--- TASK DIRECTIONS ---
What is needed is a verbatim copy of the data, minus the pictures.

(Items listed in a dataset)
+===+

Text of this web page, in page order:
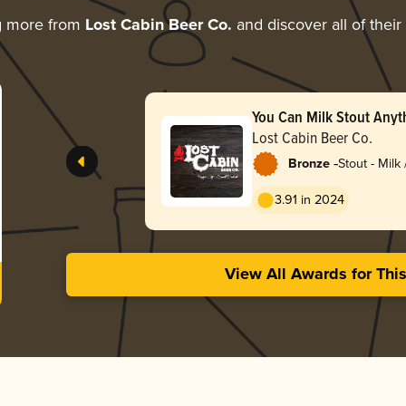
more from Lost Cabin Beer Co. and discover all of their
You Can Milk Stout
Lost Cabin Beer Co.
Bronze -Stout - Milk
3.91 in 2024
View All Awards for
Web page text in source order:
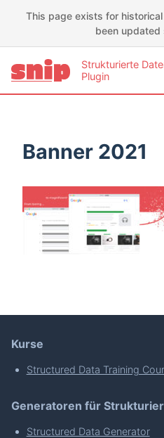
This page exists for
been updated
Strukturierte
Plugin
Banner 2021
Kurse
Structured Data Training
Generatoren für
Structured Data Generator
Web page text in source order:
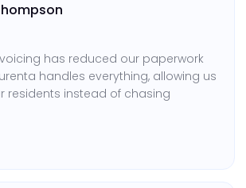
has reduced our paperwork
handles everything, allowing us
residents instead of chasing
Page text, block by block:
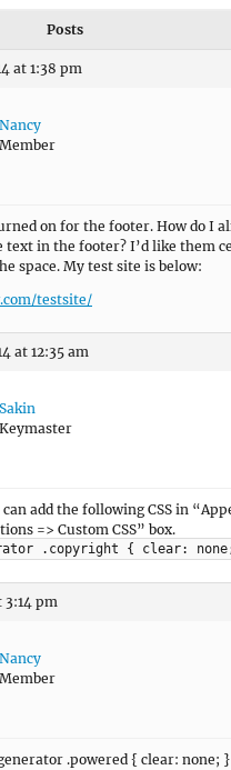
Posts
at 1:38 pm
Nancy
Member
on for the footer. How do I
text in the footer? I’d like them
space. My test site is below:
testsite/
at 12:35 am
Sakin
Keymaster
can add the following CSS in
=> Custom CSS” box.
.copyright { clear:
3:14 pm
Nancy
Member
.powered { clear: none;
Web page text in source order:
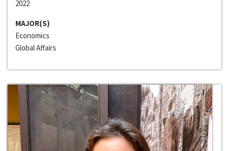
2022
MAJOR(S)
Economics
Global Affairs
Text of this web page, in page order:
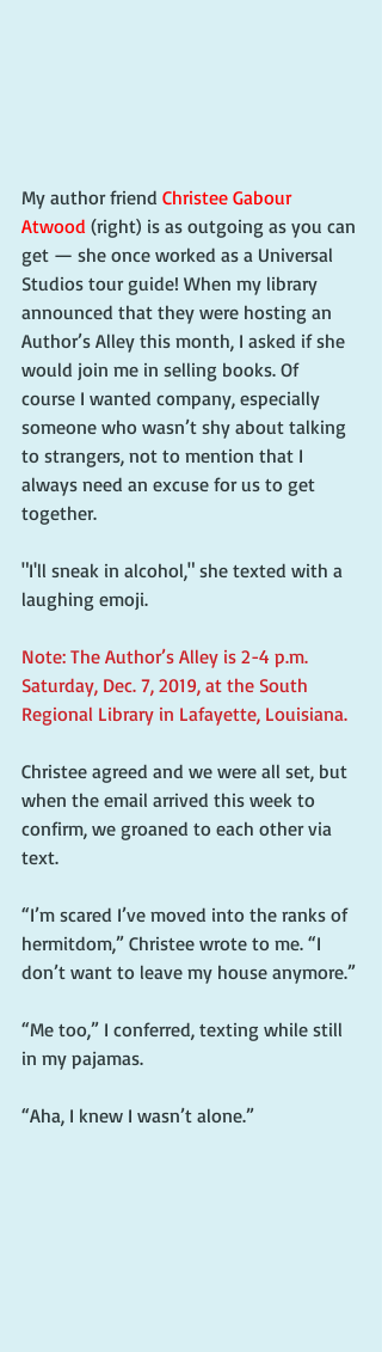
My author friend Christee Gabour
Atwood (right) is as outgoing as you can
get — she once worked as a Universal
Studios tour guide! When my library
announced that they were hosting an
Author’s Alley this month, I asked if she
would join me in selling books. Of
course I wanted company, especially
someone who wasn’t shy about talking
to strangers, not to mention that I
always need an excuse for us to get
together.
"I'll sneak in alcohol," she texted with a
laughing emoji.
Note: The Author’s Alley is 2-4 p.m.
Saturday, Dec. 7, 2019, at the South
Regional Library in Lafayette, Louisiana.
Christee agreed and we were all set, but
when the email arrived this week to
confirm, we groaned to each other via
text.
“I’m scared I’ve moved into the ranks of
hermitdom,” Christee wrote to me. “I
don’t want to leave my house anymore.”
“Me too,” I conferred, texting while still
in my pajamas.
“Aha, I knew I wasn’t alone.”
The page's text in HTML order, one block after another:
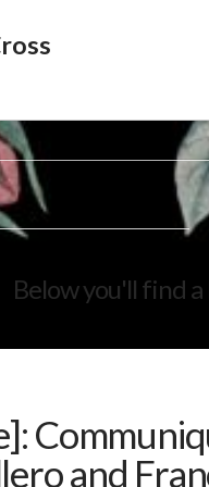
Below you'll find
and
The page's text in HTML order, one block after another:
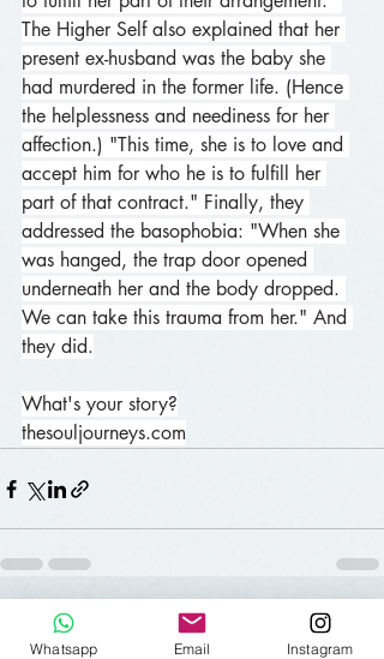
The Higher Self also explained that her
present ex-husband was the baby she
had murdered in the former life. (Hence
the helplessness and neediness for her
affection.) "This time, she is to love and
accept him for who he is to fulfill her
part of that contract." Finally, they
addressed the basophobia: "When she
was hanged, the trap door opened
underneath her and the body dropped.
We can take this trauma from her." And
they did.
What's your story?
thesouljourneys.com
Aktuelle Beiträge Alle ansehen
Whatsapp Email Instagram
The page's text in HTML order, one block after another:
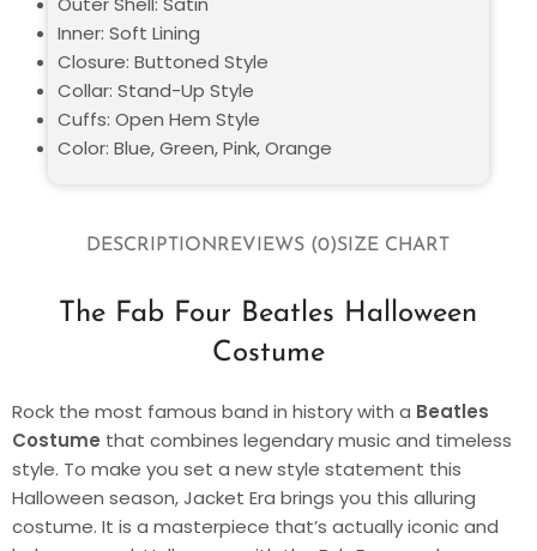
DESCRIPTION REVIEWS (0)SIZE CHART
The Fab Four Beatles Halloween
Costume
Rock the most famous band in history with a Beatles
Costume that combines legendary music and timeless
style. To make you set a new style statement this
Halloween season, Jacket Era brings you this alluring
costume. It is a masterpiece that’s actually iconic and
Inner: Soft Lining
Closure: Buttoned Style
Collar: Stand-Up Style
Cuffs: Open Hem Style
Color: Blue, Green, Pink, Orange
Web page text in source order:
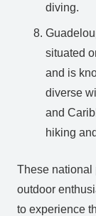
diving.
situated
and is
diverse
and
hiking
These national
outdoor
to experience
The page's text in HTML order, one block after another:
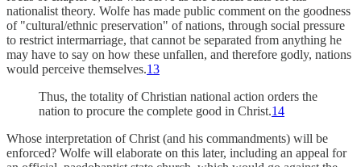
nationalist theory. Wolfe has made public comment on the goodness
of "cultural/ethnic preservation" of nations, through social pressure
to restrict intermarriage, that cannot be separated from anything he
may have to say on how these unfallen, and therefore godly, nations
would perceive themselves.13
Thus, the totality of Christian national action orders the
nation to procure the complete good in Christ.14
Whose interpretation of Christ (and his commandments) will be
enforced? Wolfe will elaborate on this later, including an appeal for
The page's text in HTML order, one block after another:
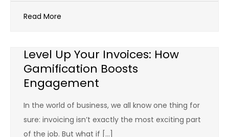
Read More
Level Up Your Invoices: How
Gamification Boosts
Engagement
In the world of business, we all know one thing for
sure: invoicing isn’t exactly the most exciting part
of the job. But what if […]
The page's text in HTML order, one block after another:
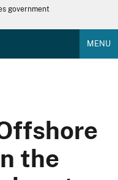
government
MENU
the
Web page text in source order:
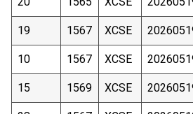
19 1567 XCSE
10 1567 XCSE
15 1569 XCSE
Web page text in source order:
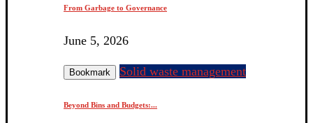
From Garbage to Governance
June 5, 2026
Bookmark Solid waste management
Beyond Bins and Budgets:...
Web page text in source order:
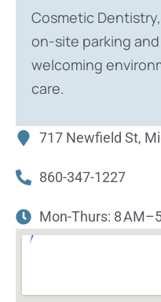
Cosmetic
on-site parking
welcoming
care.
717 Newfield St,
860-347-1227
Mon-Thurs: 8
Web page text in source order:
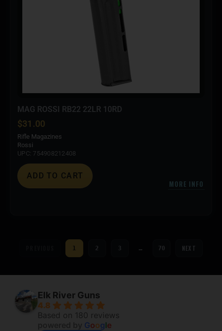
MAG ROSSI RB22 22LR 10RD
$31.00
Rifle Magazines
Rossi
UPC: 754908212408
ADD TO CART
MORE INFO
1 2 3 … 70 NEXT
Elk River Guns
4.8
Based on 180 reviews
Google
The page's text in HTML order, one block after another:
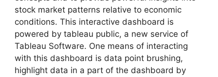
stock market patterns relative to economic
conditions. This interactive dashboard is
powered by tableau public, a new service of
Tableau Software. One means of interacting
with this dashboard is data point brushing,
highlight data in a part of the dashboard by
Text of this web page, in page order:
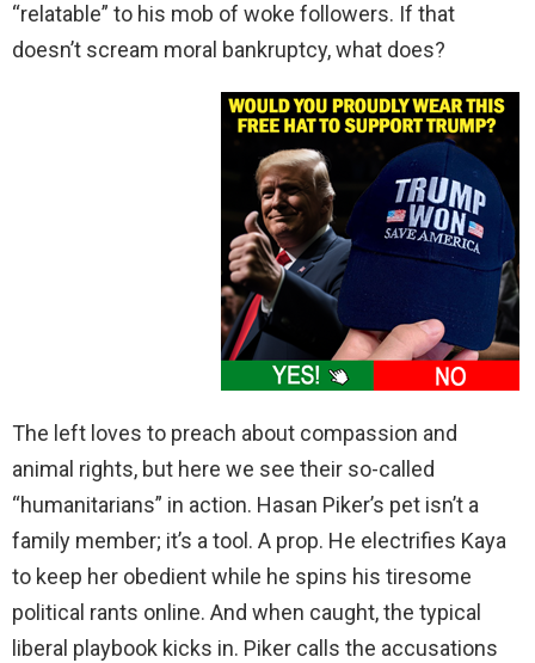
“relatable” to his mob of woke followers. If that
doesn’t scream moral bankruptcy, what does?
The left loves to preach about compassion and
animal rights, but here we see their so-called
“humanitarians” in action. Hasan Piker’s pet isn’t a
family member; it’s a tool. A prop. He electrifies Kaya
to keep her obedient while he spins his tiresome
political rants online. And when caught, the typical
liberal playbook kicks in. Piker calls the accusations
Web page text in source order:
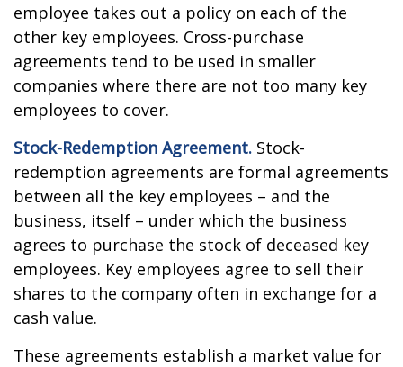
employee takes out a policy on each of the
other key employees. Cross-purchase
agreements tend to be used in smaller
companies where there are not too many key
employees to cover.
Stock-Redemption Agreement. Stock-
redemption agreements are formal agreements
between all the key employees – and the
business, itself – under which the business
agrees to purchase the stock of deceased key
employees. Key employees agree to sell their
shares to the company often in exchange for a
cash value.
These agreements establish a market value for
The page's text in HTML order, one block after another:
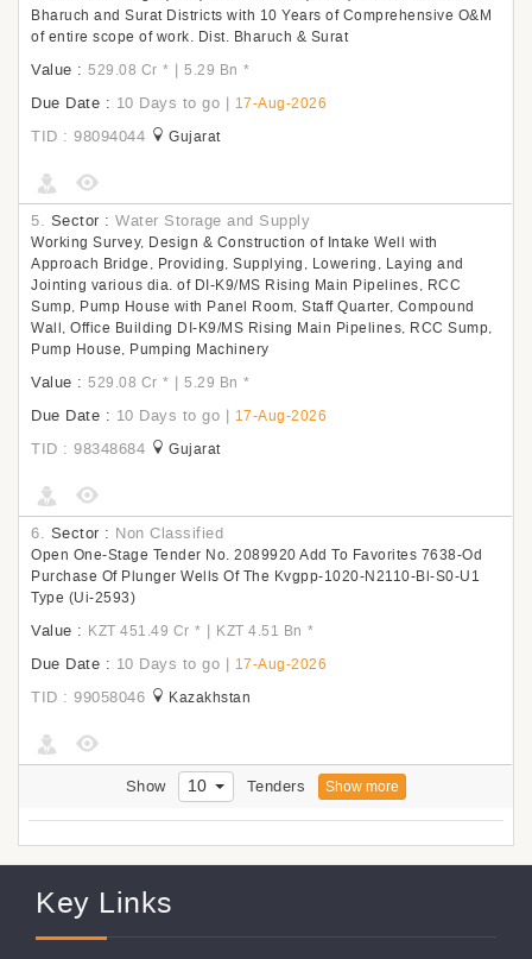
Bharuch and Surat Districts with 10 Years of Comprehensive O&M
of entire scope of work. Dist. Bharuch & Surat
Value : 529.08 Cr * | 5.29 Bn *
Due Date : 10 Days to go | 17-Aug-2026
TID : 98094044 Gujarat
5. Sector : Water Storage and Supply
Working Survey, Design & Construction of Intake Well with
Approach Bridge, Providing, Supplying, Lowering, Laying and
Jointing various dia. of DI-K9/MS Rising Main Pipelines, RCC
Sump, Pump House with Panel Room, Staff Quarter, Compound
Wall, Office Building DI-K9/MS Rising Main Pipelines, RCC Sump,
Pump House, Pumping Machinery
Value : 529.08 Cr * | 5.29 Bn *
Due Date : 10 Days to go | 17-Aug-2026
TID : 98348684 Gujarat
6. Sector : Non Classified
Open One-Stage Tender No. 2089920 Add To Favorites 7638-Od
Purchase Of Plunger Wells Of The Kvgpp-1020-N2110-Bl-S0-U1
Type (Ui-2593)
Value : KZT 451.49 Cr * | KZT 4.51 Bn *
Due Date : 10 Days to go | 17-Aug-2026
TID : 99058046 Kazakhstan
Show 10 Tenders Show more
Key Links
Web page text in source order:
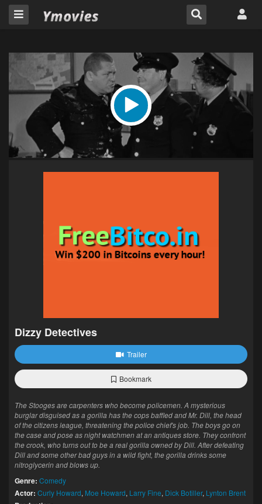
Dizzy Detectives
Trailer
Bookmark
The Stooges are carpenters who become policemen. A mysterious
burglar disguised as a gorilla has the cops baffled and Mr. Dill, the head
of the citizens league, threatening the police chief's job. The boys go on
the case and pose as night watchmen at an antiques store. They confront
the crook, who turns out to be a real gorilla owned by Dill. After defeating
Dill and some other bad guys in a wild fight, the gorilla drinks some
nitroglycerin and blows up.
Genre: Comedy
Actor: Curly Howard, Moe Howard, Larry Fine, Dick Botiller, Lynton Brent

+===+

--- TASK ANSWER ---
Text of this web page, in page order:
more from Lost Cabin Beer Co. and discover all of their
You Can Milk Stout
Lost Cabin Beer Co.
Bronze -Stout - Milk
3.91 in 2024
View All Awards for
Web page text in source order:
This page exists for
been updated
Strukturierte
Plugin
Banner 2021
Kurse
Structured Data Training
Generatoren für
Structured Data Generator
Web page text in source order:
has reduced our paperwork
handles everything, allowing us
residents instead of chasing
Page text, block by block:
Posts
at 1:38 pm
Nancy
Member
on for the footer. How do I
text in the footer? I’d like them
space. My test site is below:
testsite/
at 12:35 am
Sakin
Keymaster
can add the following CSS in
=> Custom CSS” box.
.copyright { clear:
3:14 pm
Nancy
Member
.powered { clear: none;
Web page text in source order:
2022
MAJOR(S)
Economics
Global Affairs
Text of this web page, in page order:
My author friend Christee Gabour
Atwood (right) is as outgoing as you can
get — she once worked as a Universal
Studios tour guide! When my library
announced that they were hosting an
Author’s Alley this month, I asked if she
would join me in selling books. Of
course I wanted company, especially
someone who wasn’t shy about talking
to strangers, not to mention that I
always need an excuse for us to get
together.
"I'll sneak in alcohol," she texted with a
laughing emoji.
Note: The Author’s Alley is 2-4 p.m.
Saturday, Dec. 7, 2019, at the South
Regional Library in Lafayette, Louisiana.
Christee agreed and we were all set, but
when the email arrived this week to
confirm, we groaned to each other via
text.
“I’m scared I’ve moved into the ranks of
hermitdom,” Christee wrote to me. “I
don’t want to leave my house anymore.”
“Me too,” I conferred, texting while still
in my pajamas.
“Aha, I knew I wasn’t alone.”
The page's text in HTML order, one block after another:
Below you'll find
and
The page's text in HTML order, one block after another:
The Higher Self also explained that her
present ex-husband was the baby she
had murdered in the former life. (Hence
the helplessness and neediness for her
affection.) "This time, she is to love and
accept him for who he is to fulfill her
part of that contract." Finally, they
addressed the basophobia: "When she
was hanged, the trap door opened
underneath her and the body dropped.
We can take this trauma from her." And
they did.
What's your story?
thesouljourneys.com
Aktuelle Beiträge Alle ansehen
Whatsapp Email Instagram
The page's text in HTML order, one block after another:
DESCRIPTION REVIEWS (0)SIZE CHART
The Fab Four Beatles Halloween
Costume
Rock the most famous band in history with a Beatles
Costume that combines legendary music and timeless
style. To make you set a new style statement this
Halloween season, Jacket Era brings you this alluring
costume. It is a masterpiece that’s actually iconic and
Inner: Soft Lining
Closure: Buttoned Style
Collar: Stand-Up Style
Cuffs: Open Hem Style
Color: Blue, Green, Pink, Orange
Web page text in source order:
diving.
situated
and is
diverse
and
hiking
These national
outdoor
to experience
The page's text in HTML order, one block after another:
nationalist theory. Wolfe has made public comment on the goodness
of "cultural/ethnic preservation" of nations, through social pressure
to restrict intermarriage, that cannot be separated from anything he
may have to say on how these unfallen, and therefore godly, nations
would perceive themselves.13
Thus, the totality of Christian national action orders the
nation to procure the complete good in Christ.14
Whose interpretation of Christ (and his commandments) will be
enforced? Wolfe will elaborate on this later, including an appeal for
The page's text in HTML order, one block after another:
Read More
Level Up Your Invoices: How
Gamification Boosts
Engagement
In the world of business, we all know one thing for
sure: invoicing isn’t exactly the most exciting part
of the job. But what if […]
The page's text in HTML order, one block after another:
government
MENU
the
Web page text in source order:
19 1567 XCSE
10 1567 XCSE
15 1569 XCSE
Web page text in source order:
From Garbage to Governance
June 5, 2026
Bookmark Solid waste management
Beyond Bins and Budgets:...
Web page text in source order:
Cosmetic
on-site parking
welcoming
care.
717 Newfield St,
860-347-1227
Mon-Thurs: 8
Web page text in source order:
MAG ROSSI RB22 22LR 10RD
$31.00
Rifle Magazines
Rossi
UPC: 754908212408
ADD TO CART
MORE INFO
1 2 3 … 70 NEXT
Elk River Guns
4.8
Based on 180 reviews
Google
The page's text in HTML order, one block after another:
stock market patterns relative to economic
conditions. This interactive dashboard is
powered by tableau public, a new service of
Tableau Software. One means of interacting
with this dashboard is data point brushing,
highlight data in a part of the dashboard by
Text of this web page, in page order:
“relatable” to his mob of woke followers. If that
doesn’t scream moral bankruptcy, what does?
The left loves to preach about compassion and
animal rights, but here we see their so-called
“humanitarians” in action. Hasan Piker’s pet isn’t a
family member; it’s a tool. A prop. He electrifies Kaya
to keep her obedient while he spins his tiresome
political rants online. And when caught, the typical
liberal playbook kicks in. Piker calls the accusations
Web page text in source order:
employee takes out a policy on each of the
other key employees. Cross-purchase
agreements tend to be used in smaller
companies where there are not too many key
employees to cover.
Stock-Redemption Agreement. Stock-
redemption agreements are formal agreements
between all the key employees – and the
business, itself – under which the business
agrees to purchase the stock of deceased key
employees. Key employees agree to sell their
shares to the company often in exchange for a
cash value.
These agreements establish a market value for
The page's text in HTML order, one block after another:
Bharuch and Surat Districts with 10 Years of Comprehensive O&M
of entire scope of work. Dist. Bharuch & Surat
Value : 529.08 Cr * | 5.29 Bn *
Due Date : 10 Days to go | 17-Aug-2026
TID : 98094044 Gujarat
5. Sector : Water Storage and Supply
Working Survey, Design & Construction of Intake Well with
Approach Bridge, Providing, Supplying, Lowering, Laying and
Jointing various dia. of DI-K9/MS Rising Main Pipelines, RCC
Sump, Pump House with Panel Room, Staff Quarter, Compound
Wall, Office Building DI-K9/MS Rising Main Pipelines, RCC Sump,
Pump House, Pumping Machinery
Value : 529.08 Cr * | 5.29 Bn *
Due Date : 10 Days to go | 17-Aug-2026
TID : 98348684 Gujarat
6. Sector : Non Classified
Open One-Stage Tender No. 2089920 Add To Favorites 7638-Od
Purchase Of Plunger Wells Of The Kvgpp-1020-N2110-Bl-S0-U1
Type (Ui-2593)
Value : KZT 451.49 Cr * | KZT 4.51 Bn *
Due Date : 10 Days to go | 17-Aug-2026
TID : 99058046 Kazakhstan
Show 10 Tenders Show more
Key Links
Web page text in source order:
Dizzy Detectives
Trailer
Bookmark
The Stooges are carpenters who become policemen. A mysterious
burglar disguised as a gorilla has the cops baffled and Mr. Dill, the head
of the citizens league, threatening the police chief's job. The boys go on
the case and pose as night watchmen at an antiques store. They confront
the crook, who turns out to be a real gorilla owned by Dill. After defeating
Dill and some other bad guys in a wild fight, the gorilla drinks some
nitroglycerin and blows up.
Genre: Comedy
Actor: Curly Howard, Moe Howard, Larry Fine, Dick Botiller, Lynton Brent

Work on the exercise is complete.